The cavern of Dóbsina, in the Carpathian Mountains, is easily reached either from Poprád to the north, or from Dóbsina to the south. The hotel at Poprád is better, however, than the inn at Dóbsina, where my brother and I spent two nights. It was decidedly primitive. The food was not so bad, but the pigs ran round in the courtyard, and one morning a gypsy band woke us at half-past three o’clock by playing in front of our windows, in dreadful wailing tones, which were most irritating at that hour. At the proper time, however, Hungarian gypsy music,—despite the fact that none of the players ever seem to look at the leader, and that each man appears to play the tune he likes the best,—is strangely fascinating.
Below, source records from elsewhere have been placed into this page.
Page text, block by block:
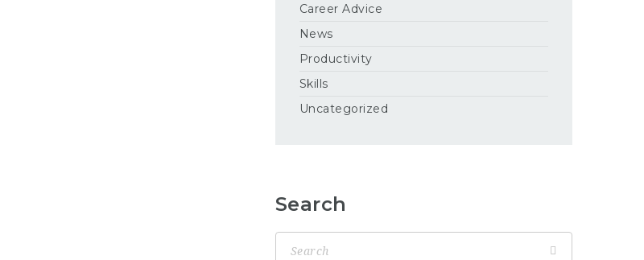
Career Advice
News
Productivity
Skills
Uncategorized
Search
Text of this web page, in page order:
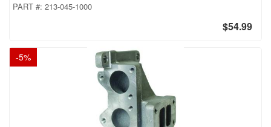
PART #: 213-045-1000
$54.99
-5%
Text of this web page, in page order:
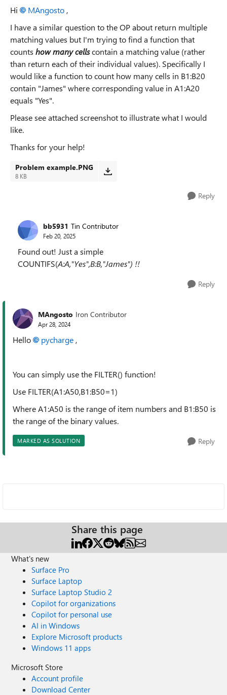
Hi MAngosto ,
I have a similar question to the OP about return multiple
matching values but I'm trying to find a function that
counts how many cellscontain a matching value (rather
than return each of their individual values). Specifically I
would like a function to count how many cells in B1:B20
contain "James" where corresponding value in A1:A20
equals "Yes".
Please see attached screenshot to illustrate what I would
like.
Thanks for your help!
Problem example.PNG
8 KB
Reply
bb5931 Tin Contributor
Feb 20, 2025
Found out! Just a simple
COUNTIFS(A:A,"Yes",B:B,"James") !!
Reply
MAngosto Iron Contributor
Apr 28, 2024
Hello pycharge ,
You can simply use the FILTER() function!
Use FILTER(A1:A50,B1:B50=1)
Where A1:A50 is the range of item numbers and B1:B50 is
the range of the binary values.
MARKED AS SOLUTION Reply
Share this page
What's new
Surface Pro
Surface Laptop
Surface Laptop Studio 2
Copilot for organizations
Copilot for personal use
AI in Windows
Explore Microsoft products
Windows 11 apps
Microsoft Store
Account profile
Download Center

Dóbsina itself lies in a hollow, surrounded with well-wooded hills, the general appearance much resembling some of the valleys of the White Mountains of New Hampshire. My brother and I started from Dóbsina on the morning of the 27th of July, 1895, at half-past seven o’clock, in a little open carriage with excellent horses and a Hungarian driver in national costume. He was a nice fellow, but he did not understand a word of German. The road reminded us of some of our own mountain roads, as it was rough, full of holes and partly washed away by the rains. We first ascended to the crest of the surrounding hills and then descended to the Stracena Thal, a wild limestone valley covered with fine forest. Two hours and a half driving landed us at the hotel-restaurant near the cave, at which I should certainly stop on another visit. It was half an hour’s stroll thence, through beautiful woods, to the cavern’s entrance. Northwards in the distance the Tátra Range was visible, a set of sharp bare rock peaks, at whose base, ensconced in pine forests, is situated the famous Hungarian summer resort of Tátra Füred, which much resembles Bar Harbor.
The entrance to the cavern is enclosed by a fence with a gate, and here the Dóbsina people have a high tariff and take toll from tourists. At the gate, we waited for half an hour, until a sufficient number of persons had arrived to form a party. This mode of visiting the cave rather detracts from the pleasure, even though it does away with all difficulty and makes the beauties of Dóbsina accessible to everyone. It was also necessary to wait long enough to cool off thoroughly before entering, on account of the icy air of the cavern, where heavy winter clothes are indispensable.
Fig. 2. Vertical Section of Dóbsina.
The entrance to Dóbsina faces nearly due north. It is small, perhaps two meters wide and three meters high, and is perfectly sheltered from any wind. The sudden drop in temperature at the entrance was startling; in fact it was the most extreme change I have noticed in any cave. Within the length of an ordinary room, say in a distance of five meters, we passed from an extremely hot summer morning to the chill of a mid-winter afternoon. A slight air current, perhaps, issued from the entrance, as we observed a faint mist there. At the rock portal there was ice on the rocks overhead, and underfoot was the beginning of the huge mass of ice which almost fills the cavern. A descent down eighteen wooden steps landed us at the beginning of a great ice floor, in what is called the Grosser Saal. It is a magnificent cave. The floor is a sheet or rather a mass of solid ice, the surface of which is level enough in one place to permit of skating; in other spots it is sloping and covered with small ice hillocks. The ice is solid throughout, without any holes or cracks. Several fissure columns stream to the floor from cracks in the sides. Joining the roof to the floor are numerous big ice stalactites, which form frozen pillars and columns. These are from eight to eleven meters in height, and some two to three meters in average breadth and width. Nearly translucent, they are covered with all sorts of icy ornaments hanging about them in tufts and fringes; they are beautiful in their shapes, as well as in their white and blue colors. One of these columns is called the Brunnen, because until about ten years ago, a small stream dribbled continuously from the roof and cut a channel across the ice floor; but now the stream has solidified into the pillar, and the channel is filled up, although it can still be traced in the ice.
The cavern is lighted by electricity, which has the merit, even if it brings in an element of artificiality, of clearly revealing one of the chief glories of Dóbsina. This is the rime or hoar frost, which in the shape of ice or snow crystals, covers the entire limestone roof, and, reflecting the electric light, shines like frosted silver. Some of these frost crystals seem to be precipitated to the floor, and in one place I found a small sheet of them, perhaps two meters in width each way, which looked and felt like genuine snow. The general color effect of all this upper cave is white, although there is some blue in the ice, and gray and brown in the rocks and shadows. It would not be much of a misnomer to call Dóbsina “the great white cave.”
The ice extended to the sides of the cave except in two places. Here there were holes in the ice, bridged by low rock arches. We passed through one of these and descended by a wooden staircase some eighty steps, afterwards returning up through the other arch by another staircase. At the bottom we stood in a magnificent gallery named the Korridor, formed by a solid wall of ice on one side and by a wall of limestone rock on the other. The ice wall is the lower portion of the ice floor; the rock wall is the continuation of the roof. For the entire distance the ice wall rises almost perpendicularly some fifteen meters in height, while the rock wall arches overhead.